Al quedarse solo por primera vez en varias horas, Crowther-Mason se dio cuenta de que unos sentimientos insólitos alentaban en su interior. Sintió un extraño deseo de sensual abandono: sus glándulas estaban llenas de las imágenes más voluptuosas: todo su cuerpo parecía estar convirtiéndose en un texto oriental o latino sobre el arte de amar. Sonrió curiosamente sorprendido. Al propio tiempo le pareció ver que el amor (impersonal, indiferenciado) era posible para todos los hombres. Eso era asombroso. Contemplando la noche de verano desde la puerta vidriera, miró hacia arriba y observó que aquella luz azul verdosa que había en el cielo se derramaba sobre la tierra con una especie de urgencia, una especie de benevolencia líquida. Se preguntó si era realmente un satélite artificial. Había habido tantos últimamente: los rusos y los americanos competían entre ellos como compiten los chicos en los urinarios de los colegios para ver quién traza un arco más alto. Pero seguramente ningún rayo de benevolencia brotaría de un cuerpo celeste de esta clase. Crowther-Mason, a pesar de ser político, no era sentimental. Sin embargo, le parecía que esta noche toda la tierra estaba impregnada de lo que, a falta de un término mejor, podía solamente llamarse amor. Y la tranquila noche de verano había dejado de ser tranquila: llegaban del pueblo sonidos, al parecer, de alegría y de jolgorio. ¿Podía ser el planeta Venus aquella luz del cielo? Imposible, según los astrónomos, el próximo tránsito de Venus no se produciría hasta el año 2004. Y sin embargo, era evidente que Venus, después de la muerte de su cuerpo pétreo y de la disolución de su matrimonio terreno, quería subir al cielo, derramando calor, olor y luz sobre el mundo, como testigo del poder del amor. Mientras Crowther-Mason absorbía, maravillado y asombrosamente contento, los embriagadores aromas de la noche, apareció súbitamente el vicario, bailando en el jardín, tendidos los brazos como para abrazar. Parecía llevar una flor en una de sus manos. Jadeando, casi tropezó con Crowther-Mason y gritó:
—Crowther-Mason, ¿o debo llamarte Jack? ¡Prescindamos del ropaje restrictivo de los apellidos! ¡Qué noche, ésta! Sentí que tenía que volver para fortalecer mi fe, una fe que es ahora tan firme como para invertir todo orden. La que he profesado durante todos estos años era una fe de segunda mano. Ahora brilla como un regalo de cumpleaños. ¡Oh, ser feliz! Mi propio cuerpo se ha reafirmado en la gloria de su carne, aunque esté envejeciendo. Mi carne se ha formado de nuevo. La sangre se desliza veloz por mis arterias; podría digerir todo un cordero; bullen en mi mente poemas incipientes. ¡Qué noche, ésta!

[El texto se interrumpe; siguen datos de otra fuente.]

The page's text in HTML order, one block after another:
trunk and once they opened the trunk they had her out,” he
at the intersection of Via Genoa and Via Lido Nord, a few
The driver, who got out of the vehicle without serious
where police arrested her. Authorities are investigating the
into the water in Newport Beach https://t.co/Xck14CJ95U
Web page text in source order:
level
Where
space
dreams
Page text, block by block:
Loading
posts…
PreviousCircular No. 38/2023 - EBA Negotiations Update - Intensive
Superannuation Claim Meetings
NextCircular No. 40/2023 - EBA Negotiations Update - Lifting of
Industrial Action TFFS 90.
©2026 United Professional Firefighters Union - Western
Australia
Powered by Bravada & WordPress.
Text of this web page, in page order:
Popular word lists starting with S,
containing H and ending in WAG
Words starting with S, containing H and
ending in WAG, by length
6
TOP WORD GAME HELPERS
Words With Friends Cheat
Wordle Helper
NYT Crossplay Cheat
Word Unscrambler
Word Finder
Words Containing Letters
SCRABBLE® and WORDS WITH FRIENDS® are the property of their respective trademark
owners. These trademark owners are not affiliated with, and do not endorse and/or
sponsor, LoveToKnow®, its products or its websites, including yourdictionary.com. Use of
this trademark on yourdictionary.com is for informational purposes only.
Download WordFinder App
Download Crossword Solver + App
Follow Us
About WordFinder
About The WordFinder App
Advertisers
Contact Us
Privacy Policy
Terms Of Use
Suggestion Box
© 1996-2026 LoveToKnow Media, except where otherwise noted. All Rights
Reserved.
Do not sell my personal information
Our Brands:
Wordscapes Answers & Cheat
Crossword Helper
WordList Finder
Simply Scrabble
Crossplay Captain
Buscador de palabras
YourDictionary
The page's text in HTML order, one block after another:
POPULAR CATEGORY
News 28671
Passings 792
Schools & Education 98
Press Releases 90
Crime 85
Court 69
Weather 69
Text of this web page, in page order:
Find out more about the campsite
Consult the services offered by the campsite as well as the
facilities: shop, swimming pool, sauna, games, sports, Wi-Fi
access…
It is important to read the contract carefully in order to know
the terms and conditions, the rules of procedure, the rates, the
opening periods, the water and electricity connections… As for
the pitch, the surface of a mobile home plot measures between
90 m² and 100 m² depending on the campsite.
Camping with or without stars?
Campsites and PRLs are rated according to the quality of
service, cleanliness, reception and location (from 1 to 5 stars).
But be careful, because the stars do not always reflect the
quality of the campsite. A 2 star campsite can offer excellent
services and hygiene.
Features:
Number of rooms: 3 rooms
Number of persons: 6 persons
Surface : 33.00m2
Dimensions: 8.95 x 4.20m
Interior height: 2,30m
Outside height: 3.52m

Y bailó una especie de pavana.
—Me alegro de que sea usted feliz, vicario, —dijo Crowther-Mason—. Me alegro mucho.
—Llámeme Norman, —gritó el vicario—. Norman es el nombre que me puso mi madre. ¿Has advertido esa luz en el cielo? Sí, sí, ya veo que te has fijado. Pero las calles del pueblo están nadando en oro. La propia cerveza del club obrero debe de estar cantando un himno de alegría. Flores exóticas aparecen en los lugares más inverosímiles. Mira ésta. —Levantó su flor—. La encontré en la iglesia.

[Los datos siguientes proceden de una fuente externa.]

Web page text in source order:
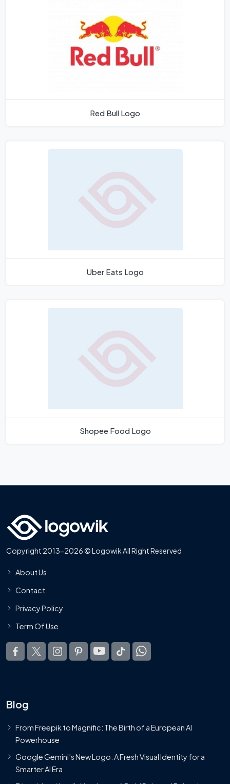
Red Bull Logo
Uber Eats Logo
Shopee Food Logo
Copyright 2013-2026 © Logowik All Right Reserved
About Us
Contact
Privacy Policy
Term Of Use
Blog
From Freepik to Magnific: The Birth of a European AI
Powerhouse
Google Gemini’s New Logo. A Fresh Visual Identity for a
Smarter AI Era
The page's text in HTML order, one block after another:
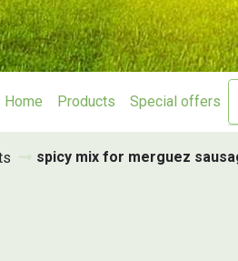
Home Products Special offers
spicy mix for merguez
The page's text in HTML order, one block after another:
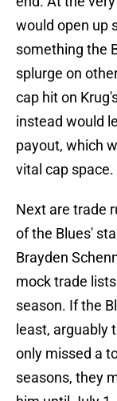
would open up
something the
splurge on
cap hit on
instead would
payout, which
vital cap space.
Next are trade
of the Blues'
Brayden
mock trade
season. If the
least, arguably
only missed a
seasons, they
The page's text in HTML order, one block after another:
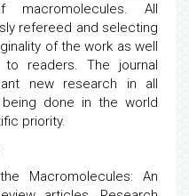
macromolecules. All
refereed and selecting
of the work as well
readers. The journal
new research in all
done in the world
priority.
Macromolecules: An
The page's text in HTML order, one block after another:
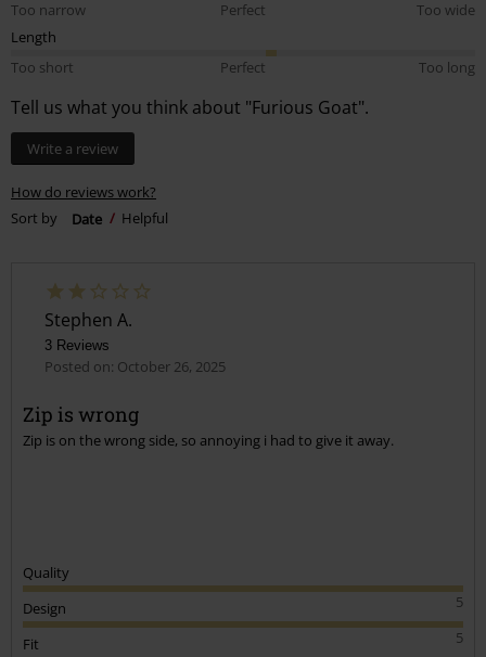
Too narrow Perfect
Too wide
Length
Too short
Perfect Too long
Tell us what you think about "Furious Goat".
Write a review
How do reviews work?
Sort by
Date Helpful
Stephen A.
3 Reviews
Posted on: October 26, 2025
Zip is wrong
Zip is on the wrong side, so annoying i had to give it away.
Quality
5
Design
5
Fit
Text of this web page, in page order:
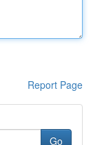
Report Page
Go
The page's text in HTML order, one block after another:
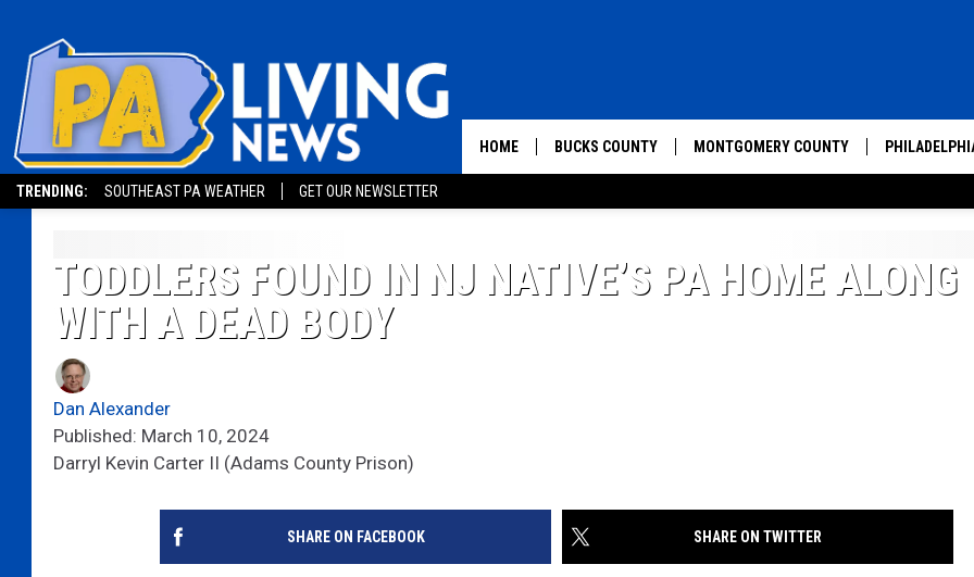
TRENDING: SOUTHEAST PA WEATHER GET OUR NEWSLETTER
HOME BUCKS COUNTY MONTGOMERY COUNTY
TODDLERS FOUND IN NJ NATIVE’S PA HOME ALONG
WITH A DEAD BODY
Dan Alexander
Published: March 10, 2024
Darryl Kevin Carter II (Adams County Prison)
SHARE ON FACEBOOK SHARE ON TWITTER

—¿Una orquídea? —dijo Crowther-Mason.
—La gente baila en las calles —dijo el vicario—, y se besa. Los matrimonios viejos, que habían agotado todo tema de conversación y se pasaban toda la noche del sábado en silencio, delante de sus vasos de cerveza de malta, charlan ahora con nuevo entusiasmo. Los gatos maúllan el más melodioso contrapunto, las perras están todas milagrosamente en celo. En el zoo municipal debe de haber un tremendo jaleo amoroso: furia libertina de los proboscídeos, erecciones capilares de leopardos y panteras. Probablemente, incluso la tortuga se mueve con una especie de impetuosidad pausada. Y el aire está lleno de destilaciones cálidas, que repican locamente como campanas. Es como una Navidad gratuita, una Navidad antípoda. E incluso yo siento el fuego que creía seguramente apagado, el fuego que pensaba que se había sublimado en un humo fatigado. Venus ha resurgido.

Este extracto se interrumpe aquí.